Measuring CFS Scheduler Timeslices in Linux
CFS (Completely Fair Scheduling) is the default process scheduler in modern Linux kernels. Understanding actual timeslice allocation—how long a process runs before being context-switched out—is essential for performance debugging, verifying fairness assumptions, and identifying scheduling anomalies. The challenge is that /proc interfaces and ps commands show scheduling policy but not the actual on-CPU duration per scheduling event.

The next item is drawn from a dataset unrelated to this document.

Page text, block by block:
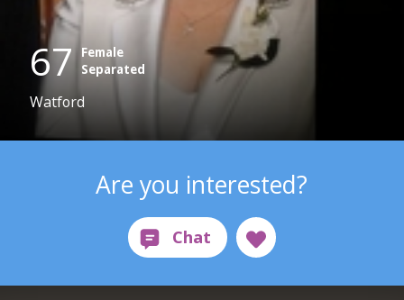
67 Female
Separated
Watford
Are you interested?

Why Timeslice Measurement Matters
Understanding actual timeslice allocation helps with:
- Performance debugging of scheduling behavior and latency issues
- Verifying fairness assumptions in your workload
- Detecting processes starved of CPU time
- Identifying priority inversion and scheduling anomalies
- Custom scheduler research and kernel development
Using perf (Fastest Start)
The perf tool captures context switch events with minimal overhead:
# Record context switches for a specific PID for 10 seconds
perf record -e sched:sched_switch -p <PID> -- sleep 10
# View the raw data
perf script | head -20
# Real-time context switch tracing
perf trace -e sched:sched_switch -p <PID> sleep 30
This records kernel events without instrumentation. The timestamps in the output allow you to calculate actual timeslice durations by measuring the time between consecutive sched_switch events for a given PID.

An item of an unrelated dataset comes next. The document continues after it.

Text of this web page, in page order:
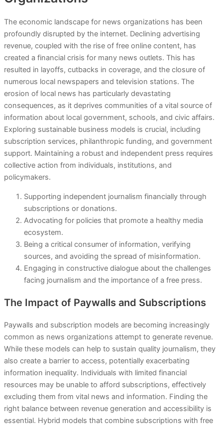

For analyzing the results with higher-level statistics:
# Get summary of context switches per process
perf script | grep sched_switch | awk -F'[()]' '{print $2}' | sort | uniq -c
# Export to CSV for analysis
perf script > /tmp/sched_trace.txt
Using ftrace Directly
ftrace provides kernel event tracing without kernel recompilation and works on all modern kernels:
# Enable sched_switch tracing for a specific PID
echo "sched_switch" > /sys/kernel/debug/tracing/set_event
echo <PID> > /sys/kernel/debug/tracing/set_ftrace_pid
cat /sys/kernel/debug/tracing/trace_pipe
# Output shows: <PID>-<TID> [CPU] TIMESTAMP: sched_switch: prev_comm=...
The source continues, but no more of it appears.